(Saved data entries)

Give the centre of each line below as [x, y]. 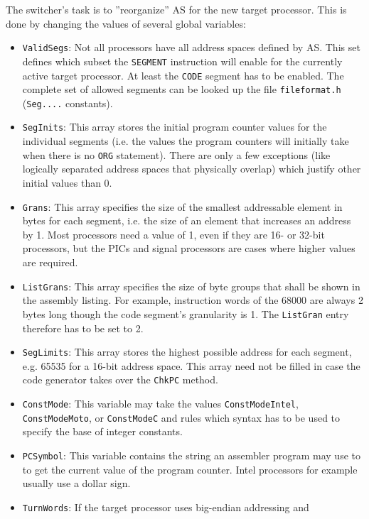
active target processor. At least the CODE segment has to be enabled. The [183, 75]
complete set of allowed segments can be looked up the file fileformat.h [182, 89]
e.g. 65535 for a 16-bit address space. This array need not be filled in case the [191, 365]
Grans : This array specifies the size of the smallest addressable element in [182, 206]
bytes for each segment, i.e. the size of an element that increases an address [187, 220]
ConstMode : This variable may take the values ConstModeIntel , [160, 403]
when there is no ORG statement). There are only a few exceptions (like [176, 154]
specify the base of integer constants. [102, 431]
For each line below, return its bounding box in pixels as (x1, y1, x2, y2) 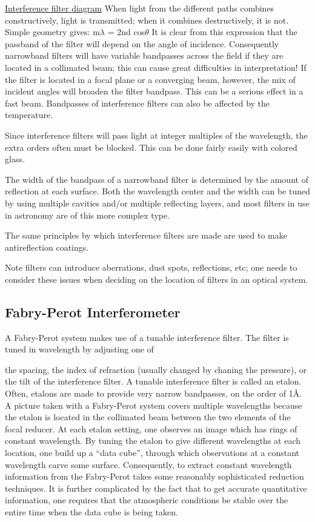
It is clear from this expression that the (151, 25, 297, 38)
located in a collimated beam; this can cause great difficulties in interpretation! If (5, 61, 307, 73)
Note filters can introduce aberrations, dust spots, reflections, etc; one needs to (5, 261, 297, 274)
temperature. (5, 108, 53, 121)
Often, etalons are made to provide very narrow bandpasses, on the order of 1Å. (5, 387, 302, 400)
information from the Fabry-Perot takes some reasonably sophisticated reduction (5, 470, 304, 483)
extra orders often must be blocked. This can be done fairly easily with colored (5, 140, 297, 153)
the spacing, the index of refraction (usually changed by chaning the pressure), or (5, 363, 307, 375)
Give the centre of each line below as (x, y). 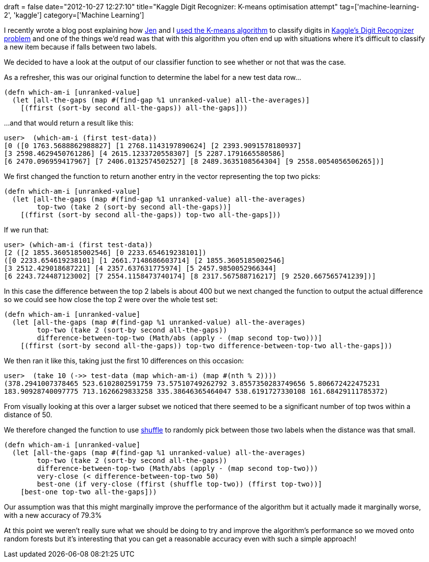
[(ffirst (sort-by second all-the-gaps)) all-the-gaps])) (134, 108)
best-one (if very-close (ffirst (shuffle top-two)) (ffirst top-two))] (180, 484)
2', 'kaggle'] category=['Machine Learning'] (74, 15)
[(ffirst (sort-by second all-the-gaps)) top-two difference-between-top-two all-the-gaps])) (206, 346)
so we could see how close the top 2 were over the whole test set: (111, 299)
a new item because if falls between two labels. (80, 47)
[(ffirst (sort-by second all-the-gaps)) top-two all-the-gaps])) (151, 215)
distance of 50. (28, 415)
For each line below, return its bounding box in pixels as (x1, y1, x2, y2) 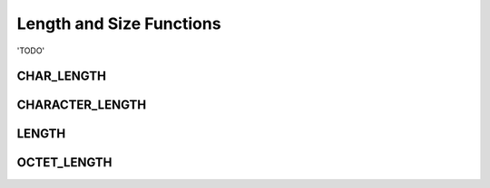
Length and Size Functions (16, 14, 221, 33)
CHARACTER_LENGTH (16, 98, 147, 113)
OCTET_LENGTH (16, 155, 113, 171)
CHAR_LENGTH (16, 69, 106, 84)
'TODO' (16, 45, 45, 56)
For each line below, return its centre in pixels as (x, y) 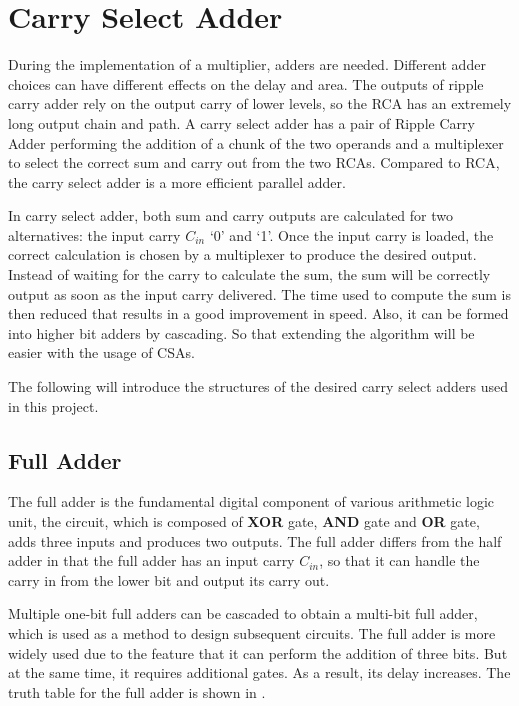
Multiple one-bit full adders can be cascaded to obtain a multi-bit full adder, (243, 613)
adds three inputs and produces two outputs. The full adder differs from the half (255, 540)
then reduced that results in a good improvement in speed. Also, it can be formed (258, 313)
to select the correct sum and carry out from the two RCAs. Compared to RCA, (254, 162)
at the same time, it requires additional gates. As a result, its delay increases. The (259, 672)
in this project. (53, 405)
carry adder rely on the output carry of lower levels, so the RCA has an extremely (260, 103)
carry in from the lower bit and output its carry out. (169, 579)
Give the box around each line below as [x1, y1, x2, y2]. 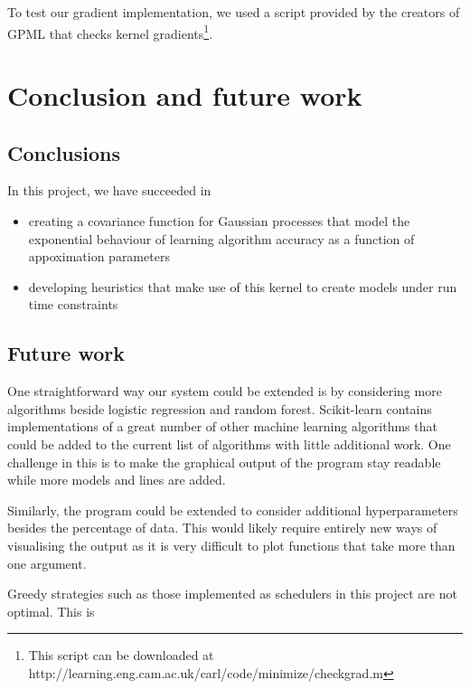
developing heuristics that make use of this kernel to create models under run [28, 277, 457, 296]
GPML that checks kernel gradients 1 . [7, 21, 213, 42]
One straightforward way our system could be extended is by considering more [7, 382, 442, 401]
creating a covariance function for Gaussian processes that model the [28, 212, 410, 231]
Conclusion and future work [7, 77, 362, 114]
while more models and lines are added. [7, 470, 226, 489]
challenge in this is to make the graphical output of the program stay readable [7, 452, 441, 471]
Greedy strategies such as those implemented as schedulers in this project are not [7, 584, 457, 603]
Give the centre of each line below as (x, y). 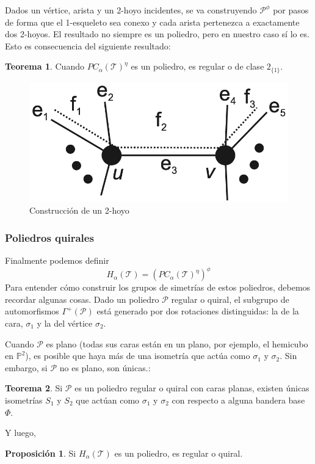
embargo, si (26, 367)
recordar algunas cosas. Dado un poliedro (82, 299)
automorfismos (32, 311)
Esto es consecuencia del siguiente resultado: (88, 45)
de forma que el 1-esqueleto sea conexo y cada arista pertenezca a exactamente (152, 22)
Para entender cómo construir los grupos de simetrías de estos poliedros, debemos (158, 287)
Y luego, (20, 433)
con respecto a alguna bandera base (238, 400)
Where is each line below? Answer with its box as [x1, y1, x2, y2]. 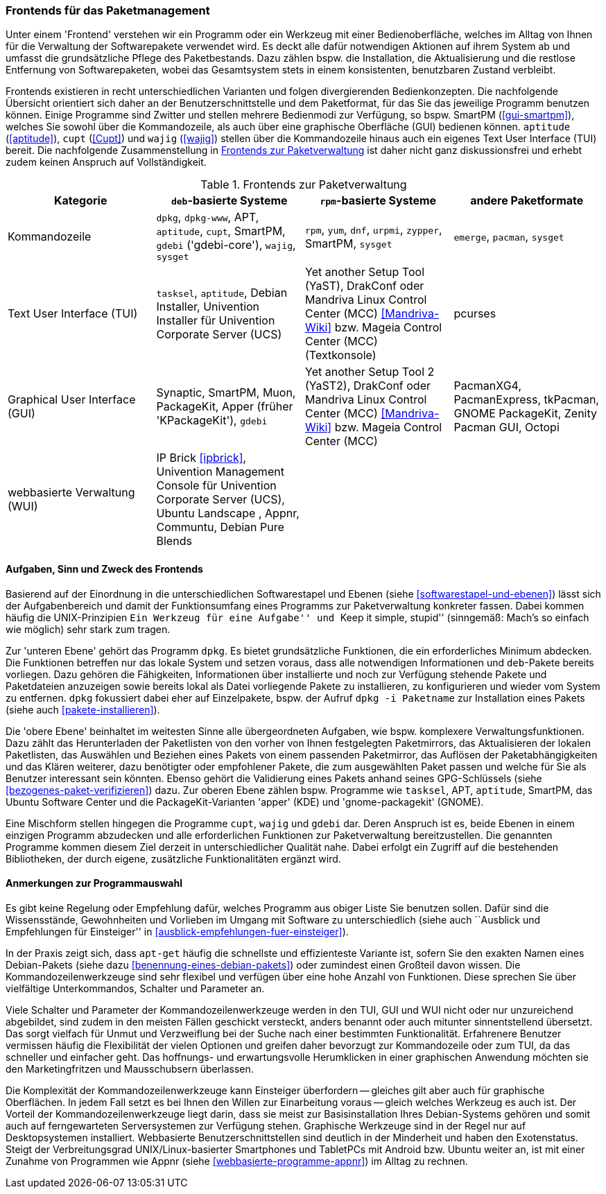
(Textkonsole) [305, 348, 376, 363]
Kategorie [54, 193, 107, 208]
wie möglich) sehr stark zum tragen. [6, 623, 171, 635]
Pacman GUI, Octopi [453, 420, 560, 435]
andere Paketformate [470, 193, 584, 208]
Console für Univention [156, 478, 277, 493]
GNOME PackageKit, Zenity [453, 406, 598, 421]
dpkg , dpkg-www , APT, [156, 210, 259, 225]
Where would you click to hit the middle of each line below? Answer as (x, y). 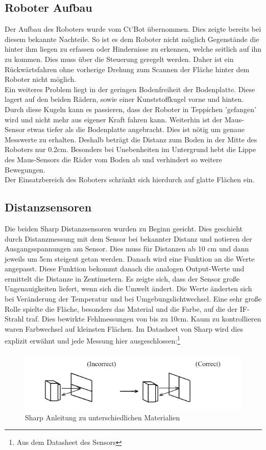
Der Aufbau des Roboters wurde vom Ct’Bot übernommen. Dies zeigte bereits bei (133, 29)
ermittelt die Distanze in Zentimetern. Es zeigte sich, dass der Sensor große (122, 278)
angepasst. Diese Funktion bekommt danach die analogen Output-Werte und (125, 269)
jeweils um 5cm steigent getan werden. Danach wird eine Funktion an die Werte (130, 258)
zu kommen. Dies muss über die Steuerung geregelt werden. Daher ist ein (119, 59)
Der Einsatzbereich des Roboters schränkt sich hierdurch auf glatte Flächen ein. (130, 179)
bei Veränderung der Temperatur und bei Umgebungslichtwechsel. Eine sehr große (133, 299)
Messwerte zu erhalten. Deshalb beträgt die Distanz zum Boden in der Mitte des (131, 139)
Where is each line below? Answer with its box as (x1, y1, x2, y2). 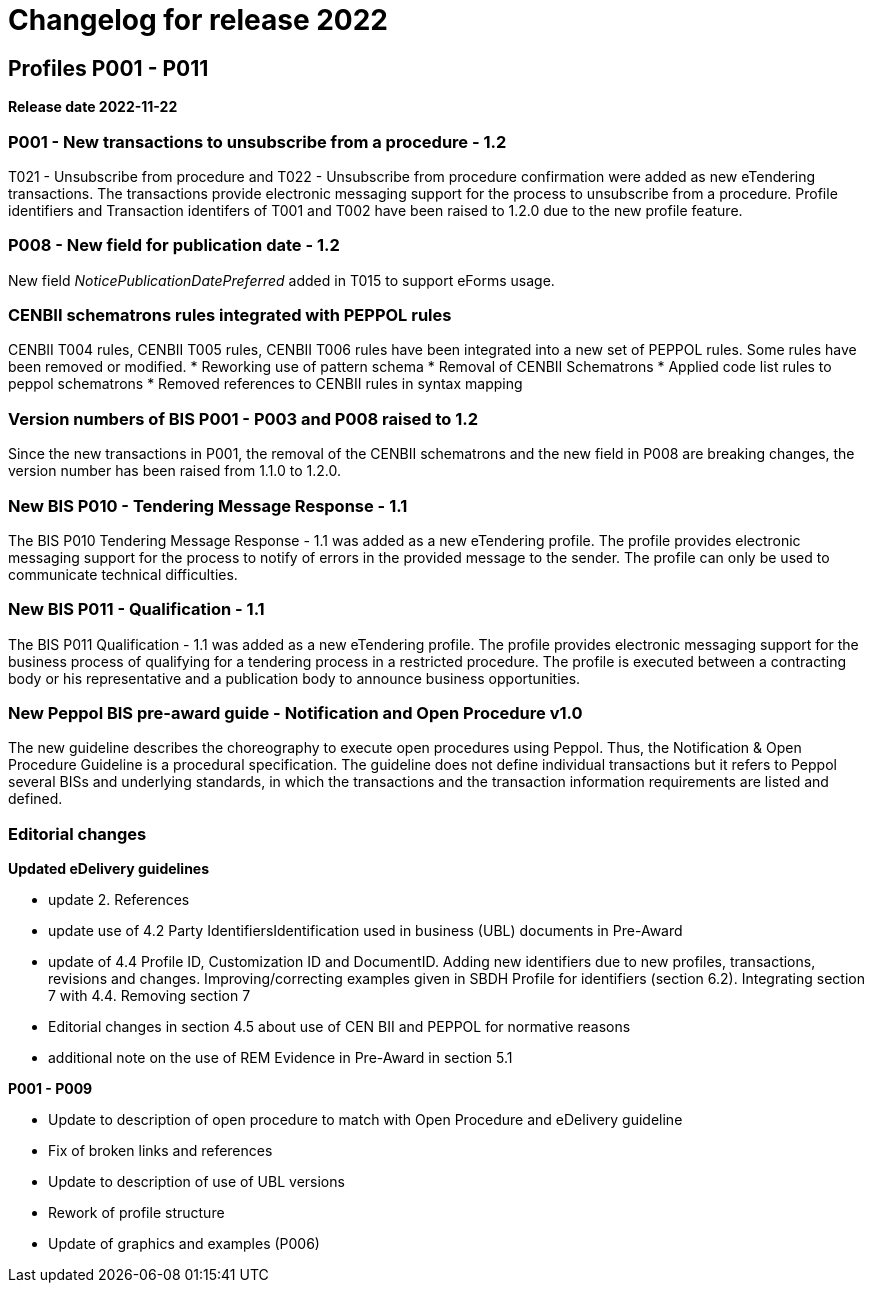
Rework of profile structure (48, 1204, 225, 1222)
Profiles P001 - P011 (8, 55, 209, 81)
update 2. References (48, 891, 190, 909)
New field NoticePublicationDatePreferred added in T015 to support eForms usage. (8, 271, 555, 289)
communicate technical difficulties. (8, 565, 238, 583)
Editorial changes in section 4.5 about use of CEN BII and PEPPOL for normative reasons (48, 1018, 631, 1036)
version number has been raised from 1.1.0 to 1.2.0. (8, 462, 342, 480)
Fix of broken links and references (48, 1142, 273, 1160)
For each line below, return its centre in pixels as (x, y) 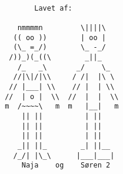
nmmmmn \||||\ (61, 27)
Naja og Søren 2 (66, 165)
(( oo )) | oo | (59, 37)
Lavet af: (53, 8)
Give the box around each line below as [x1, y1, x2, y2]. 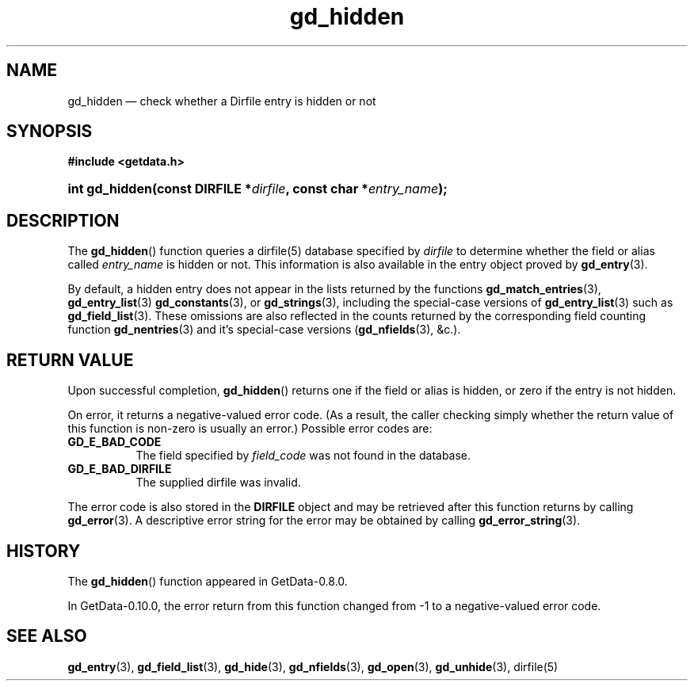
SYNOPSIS [6, 121, 93, 142]
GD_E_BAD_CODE [67, 435, 162, 449]
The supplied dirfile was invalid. [135, 475, 301, 490]
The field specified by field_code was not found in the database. [135, 448, 471, 463]
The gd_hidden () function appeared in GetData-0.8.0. [67, 574, 348, 588]
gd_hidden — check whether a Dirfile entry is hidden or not [67, 94, 376, 108]
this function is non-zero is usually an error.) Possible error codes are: [67, 422, 433, 436]
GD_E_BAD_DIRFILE [67, 462, 172, 476]
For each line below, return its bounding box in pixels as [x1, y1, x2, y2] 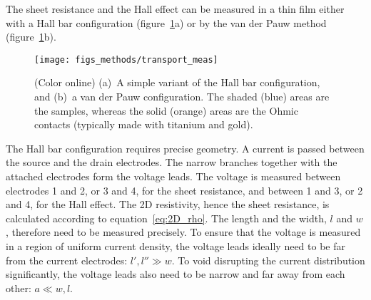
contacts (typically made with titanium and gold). [34, 117, 253, 132]
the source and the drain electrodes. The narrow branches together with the [6, 155, 337, 170]
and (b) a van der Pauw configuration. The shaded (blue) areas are [34, 89, 330, 104]
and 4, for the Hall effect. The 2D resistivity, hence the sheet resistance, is [6, 197, 330, 212]
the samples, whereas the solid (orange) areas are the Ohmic [34, 103, 298, 118]
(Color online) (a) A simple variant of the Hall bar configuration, [34, 75, 320, 90]
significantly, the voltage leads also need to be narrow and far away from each [6, 267, 345, 281]
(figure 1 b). [6, 29, 56, 44]
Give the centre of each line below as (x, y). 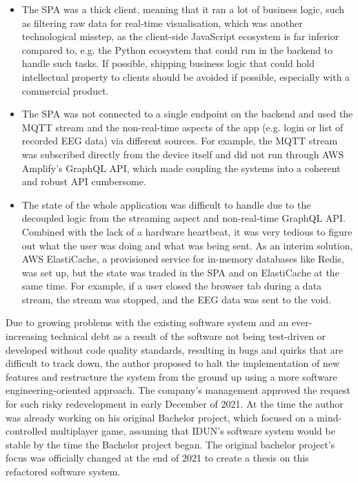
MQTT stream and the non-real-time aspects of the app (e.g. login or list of (182, 127)
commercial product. (65, 90)
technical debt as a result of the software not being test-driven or (188, 336)
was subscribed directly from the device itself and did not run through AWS (183, 154)
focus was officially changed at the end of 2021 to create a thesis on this (157, 458)
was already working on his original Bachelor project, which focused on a (160, 417)
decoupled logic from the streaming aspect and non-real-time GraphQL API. (183, 218)
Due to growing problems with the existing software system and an (147, 322)
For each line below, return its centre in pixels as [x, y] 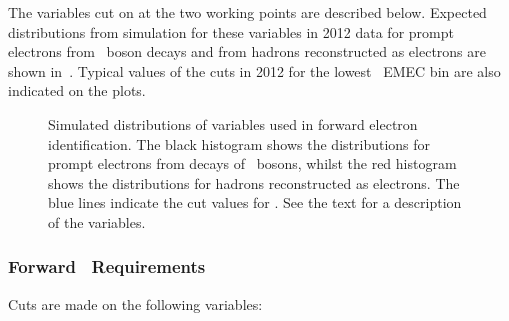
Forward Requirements [107, 266]
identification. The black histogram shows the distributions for [239, 143]
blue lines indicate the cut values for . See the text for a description [255, 202]
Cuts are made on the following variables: [135, 303]
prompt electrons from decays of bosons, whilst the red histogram [252, 163]
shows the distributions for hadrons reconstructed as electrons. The [254, 182]
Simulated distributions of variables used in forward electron [233, 123]
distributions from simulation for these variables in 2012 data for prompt [231, 31]
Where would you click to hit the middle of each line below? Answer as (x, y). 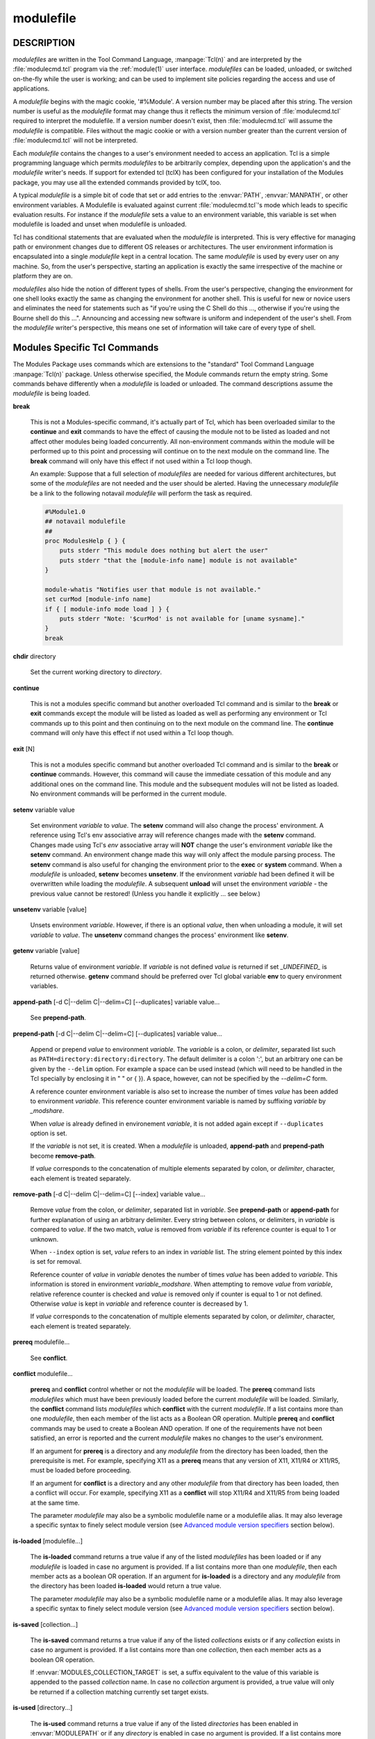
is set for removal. (56, 1262)
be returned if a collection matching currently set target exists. (119, 1692)
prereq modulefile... (41, 1342)
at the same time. (55, 1502)
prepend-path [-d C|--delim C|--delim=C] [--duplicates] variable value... (117, 1034)
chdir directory (34, 656)
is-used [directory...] (43, 1708)
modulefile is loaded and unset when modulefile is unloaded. (100, 224)

### YOUR OBJECTIVE
Text only, no pictures: please print exactly the lines above from the line with "gd_hidden — check" up to and including the line with "the samples, whereas", and nothing else.

### RESPONSE AREA
gd_hidden — check whether a Dirfile entry is hidden or not [67, 94, 376, 108]
this function is non-zero is usually an error.) Possible error codes are: [67, 422, 433, 436]
GD_E_BAD_DIRFILE [67, 462, 172, 476]
For each line below, return its bounding box in pixels as [x1, y1, x2, y2] 
contacts (typically made with titanium and gold). [34, 117, 253, 132]
the source and the drain electrodes. The narrow branches together with the [6, 155, 337, 170]
and (b) a van der Pauw configuration. The shaded (blue) areas are [34, 89, 330, 104]
and 4, for the Hall effect. The 2D resistivity, hence the sheet resistance, is [6, 197, 330, 212]
the samples, whereas the solid (orange) areas are the Ohmic [34, 103, 298, 118]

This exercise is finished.